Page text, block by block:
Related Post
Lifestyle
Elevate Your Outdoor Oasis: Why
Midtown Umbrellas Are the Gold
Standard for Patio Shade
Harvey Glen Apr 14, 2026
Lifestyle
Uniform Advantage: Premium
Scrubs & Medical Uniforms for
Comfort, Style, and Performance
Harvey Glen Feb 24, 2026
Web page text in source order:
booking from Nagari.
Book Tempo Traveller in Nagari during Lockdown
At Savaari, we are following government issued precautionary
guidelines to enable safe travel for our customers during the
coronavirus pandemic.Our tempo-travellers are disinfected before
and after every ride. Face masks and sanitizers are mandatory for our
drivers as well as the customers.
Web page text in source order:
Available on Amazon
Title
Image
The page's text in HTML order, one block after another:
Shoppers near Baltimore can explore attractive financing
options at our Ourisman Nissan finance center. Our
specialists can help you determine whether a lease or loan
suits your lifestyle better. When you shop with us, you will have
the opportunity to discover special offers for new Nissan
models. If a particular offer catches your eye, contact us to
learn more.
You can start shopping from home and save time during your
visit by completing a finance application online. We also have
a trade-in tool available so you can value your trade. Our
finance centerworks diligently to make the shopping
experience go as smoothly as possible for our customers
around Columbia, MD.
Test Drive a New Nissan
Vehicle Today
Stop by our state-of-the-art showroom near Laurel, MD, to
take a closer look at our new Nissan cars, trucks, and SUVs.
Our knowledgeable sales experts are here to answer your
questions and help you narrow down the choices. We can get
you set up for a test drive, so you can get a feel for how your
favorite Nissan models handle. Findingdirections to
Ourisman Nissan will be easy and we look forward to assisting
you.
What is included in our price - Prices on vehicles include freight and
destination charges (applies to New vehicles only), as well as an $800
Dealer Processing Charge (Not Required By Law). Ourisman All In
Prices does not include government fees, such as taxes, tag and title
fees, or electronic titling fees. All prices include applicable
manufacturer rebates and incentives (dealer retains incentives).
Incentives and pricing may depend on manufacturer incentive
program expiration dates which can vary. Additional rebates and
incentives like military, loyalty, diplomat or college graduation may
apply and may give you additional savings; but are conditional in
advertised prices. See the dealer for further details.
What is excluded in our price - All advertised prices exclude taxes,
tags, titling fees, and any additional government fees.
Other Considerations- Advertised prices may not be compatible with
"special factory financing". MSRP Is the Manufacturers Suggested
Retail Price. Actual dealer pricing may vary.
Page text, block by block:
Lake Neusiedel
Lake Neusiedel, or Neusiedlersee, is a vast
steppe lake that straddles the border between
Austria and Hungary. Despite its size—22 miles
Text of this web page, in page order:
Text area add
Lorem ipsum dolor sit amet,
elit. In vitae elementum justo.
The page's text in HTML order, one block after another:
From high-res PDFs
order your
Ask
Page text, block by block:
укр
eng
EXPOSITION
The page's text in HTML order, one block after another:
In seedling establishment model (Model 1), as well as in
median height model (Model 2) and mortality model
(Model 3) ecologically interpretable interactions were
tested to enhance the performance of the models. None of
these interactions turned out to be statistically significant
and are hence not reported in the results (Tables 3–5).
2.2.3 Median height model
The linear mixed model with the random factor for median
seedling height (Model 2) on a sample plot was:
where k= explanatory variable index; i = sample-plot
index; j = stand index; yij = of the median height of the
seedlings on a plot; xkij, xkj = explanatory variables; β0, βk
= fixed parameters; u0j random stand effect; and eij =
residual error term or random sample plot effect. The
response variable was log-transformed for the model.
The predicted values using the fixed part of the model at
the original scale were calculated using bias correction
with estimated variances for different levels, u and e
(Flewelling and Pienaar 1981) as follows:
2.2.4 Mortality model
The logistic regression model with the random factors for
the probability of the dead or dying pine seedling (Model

## Work to be completed
Write down exactly the line with "residual error term", then each line after it through the end of the data.

## Answer section
residual error term or random sample plot effect. The
response variable was log-transformed for the model.
The predicted values using the fixed part of the model at
the original scale were calculated using bias correction
with estimated variances for different levels, u and e
(Flewelling and Pienaar 1981) as follows:
2.2.4 Mortality model
The logistic regression model with the random factors for
the probability of the dead or dying pine seedling (Model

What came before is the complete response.